◆ Entries provided ◆

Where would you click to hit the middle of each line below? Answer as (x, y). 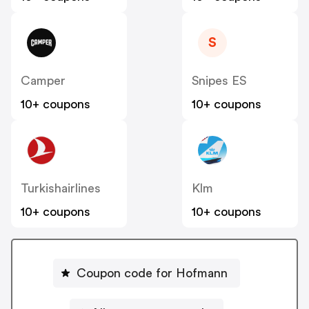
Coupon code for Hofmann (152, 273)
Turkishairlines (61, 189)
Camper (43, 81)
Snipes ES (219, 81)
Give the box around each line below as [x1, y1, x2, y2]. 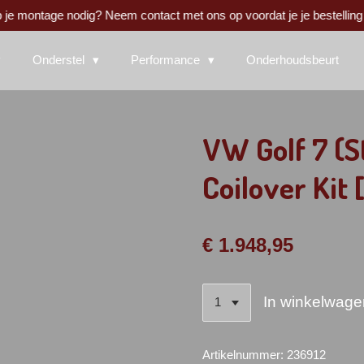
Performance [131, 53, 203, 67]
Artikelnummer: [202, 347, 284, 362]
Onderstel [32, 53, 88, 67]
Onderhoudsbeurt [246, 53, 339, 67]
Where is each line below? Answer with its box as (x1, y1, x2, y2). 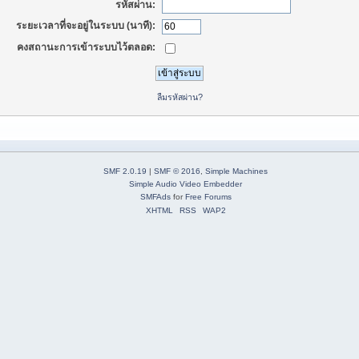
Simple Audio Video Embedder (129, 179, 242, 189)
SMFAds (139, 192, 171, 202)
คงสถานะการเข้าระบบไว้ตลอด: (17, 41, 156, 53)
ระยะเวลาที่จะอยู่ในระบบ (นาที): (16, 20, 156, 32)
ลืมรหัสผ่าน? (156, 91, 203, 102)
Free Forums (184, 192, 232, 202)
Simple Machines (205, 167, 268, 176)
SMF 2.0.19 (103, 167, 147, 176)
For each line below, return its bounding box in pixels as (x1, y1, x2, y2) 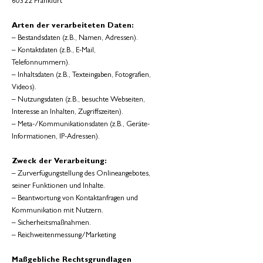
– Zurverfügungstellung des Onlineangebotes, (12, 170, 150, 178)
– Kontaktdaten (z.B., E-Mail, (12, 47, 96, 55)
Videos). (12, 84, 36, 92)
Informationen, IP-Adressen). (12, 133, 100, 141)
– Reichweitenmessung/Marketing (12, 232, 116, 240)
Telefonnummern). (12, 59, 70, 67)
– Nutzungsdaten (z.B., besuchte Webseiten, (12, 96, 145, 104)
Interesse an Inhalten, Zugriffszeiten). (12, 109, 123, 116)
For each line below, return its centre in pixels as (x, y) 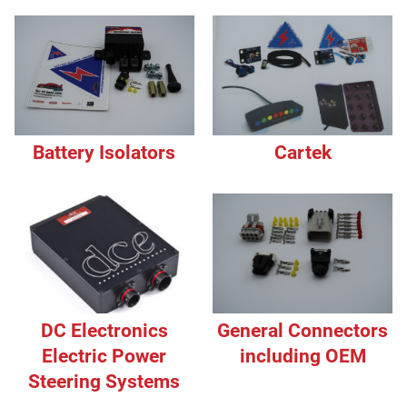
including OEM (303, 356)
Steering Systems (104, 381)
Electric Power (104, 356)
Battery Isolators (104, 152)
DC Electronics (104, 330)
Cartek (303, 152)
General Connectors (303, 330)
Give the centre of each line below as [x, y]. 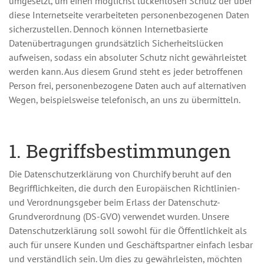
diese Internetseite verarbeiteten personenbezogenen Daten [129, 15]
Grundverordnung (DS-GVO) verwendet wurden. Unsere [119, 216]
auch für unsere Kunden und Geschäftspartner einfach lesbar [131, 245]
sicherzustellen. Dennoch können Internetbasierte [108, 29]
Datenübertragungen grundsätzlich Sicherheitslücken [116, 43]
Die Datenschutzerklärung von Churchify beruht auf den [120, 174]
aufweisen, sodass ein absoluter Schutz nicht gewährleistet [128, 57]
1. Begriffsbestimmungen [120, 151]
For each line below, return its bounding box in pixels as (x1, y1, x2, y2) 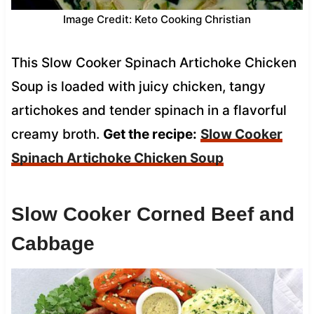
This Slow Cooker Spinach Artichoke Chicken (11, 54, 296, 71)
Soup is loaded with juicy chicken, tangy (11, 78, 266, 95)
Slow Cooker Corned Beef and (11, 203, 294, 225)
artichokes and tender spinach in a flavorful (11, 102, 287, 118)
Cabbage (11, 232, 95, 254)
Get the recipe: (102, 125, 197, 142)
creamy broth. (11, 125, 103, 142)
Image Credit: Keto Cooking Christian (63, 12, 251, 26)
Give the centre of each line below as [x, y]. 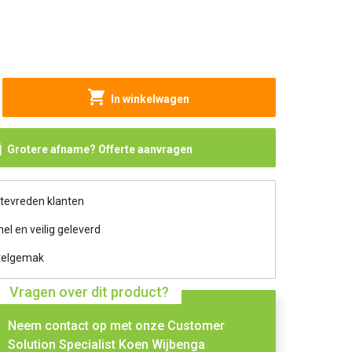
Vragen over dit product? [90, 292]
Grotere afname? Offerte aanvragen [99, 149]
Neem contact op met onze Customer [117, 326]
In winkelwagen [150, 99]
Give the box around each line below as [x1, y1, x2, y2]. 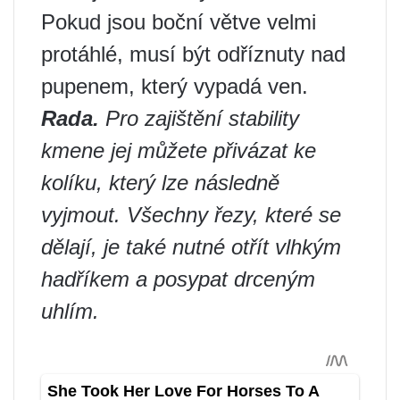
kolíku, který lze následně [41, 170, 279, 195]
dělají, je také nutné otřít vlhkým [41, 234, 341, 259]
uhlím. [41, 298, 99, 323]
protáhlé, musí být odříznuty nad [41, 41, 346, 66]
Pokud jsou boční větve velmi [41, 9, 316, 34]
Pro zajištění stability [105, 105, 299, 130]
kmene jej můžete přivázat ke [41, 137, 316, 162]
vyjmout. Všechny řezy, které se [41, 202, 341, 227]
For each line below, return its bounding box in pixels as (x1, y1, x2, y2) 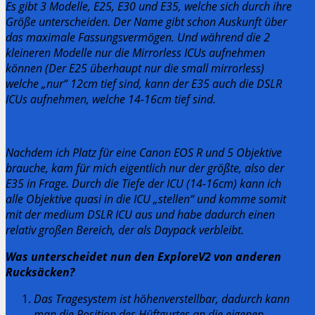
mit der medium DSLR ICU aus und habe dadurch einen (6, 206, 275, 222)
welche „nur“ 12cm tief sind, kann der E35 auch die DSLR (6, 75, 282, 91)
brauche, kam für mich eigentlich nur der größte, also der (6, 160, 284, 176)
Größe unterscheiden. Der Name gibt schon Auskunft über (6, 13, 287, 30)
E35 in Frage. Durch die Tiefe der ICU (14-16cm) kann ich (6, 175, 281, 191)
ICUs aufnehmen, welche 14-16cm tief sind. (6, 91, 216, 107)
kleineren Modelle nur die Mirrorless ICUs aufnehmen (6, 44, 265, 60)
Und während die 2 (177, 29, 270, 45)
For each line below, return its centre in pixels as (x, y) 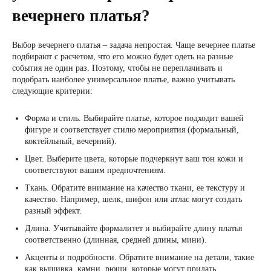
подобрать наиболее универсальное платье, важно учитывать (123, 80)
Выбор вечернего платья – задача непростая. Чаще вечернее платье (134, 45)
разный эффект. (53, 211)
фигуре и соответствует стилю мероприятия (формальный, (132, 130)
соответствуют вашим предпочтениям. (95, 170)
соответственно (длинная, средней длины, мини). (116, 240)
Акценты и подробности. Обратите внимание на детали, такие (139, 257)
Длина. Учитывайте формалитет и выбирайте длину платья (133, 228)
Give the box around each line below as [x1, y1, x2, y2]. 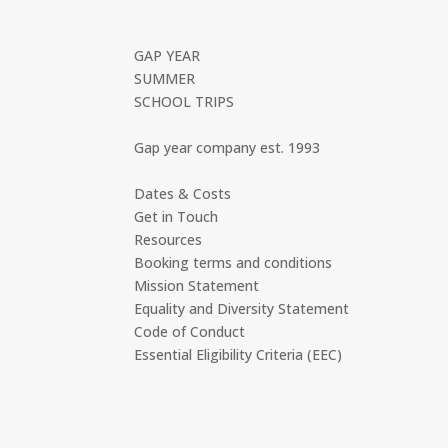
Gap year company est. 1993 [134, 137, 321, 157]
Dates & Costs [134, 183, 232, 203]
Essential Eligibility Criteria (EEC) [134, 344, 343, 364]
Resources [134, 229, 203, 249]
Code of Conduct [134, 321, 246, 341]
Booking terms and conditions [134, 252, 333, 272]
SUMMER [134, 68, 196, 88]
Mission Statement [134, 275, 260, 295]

◆ Your assignment ◆
Look for "ICUs" in each line of the material, then copy the lines where it is found.

◆ Solution to this task ◆
ICUs aufnehmen, welche 14-16cm tief sind. (6, 91, 216, 107)
kleineren Modelle nur die Mirrorless ICUs aufnehmen (6, 44, 265, 60)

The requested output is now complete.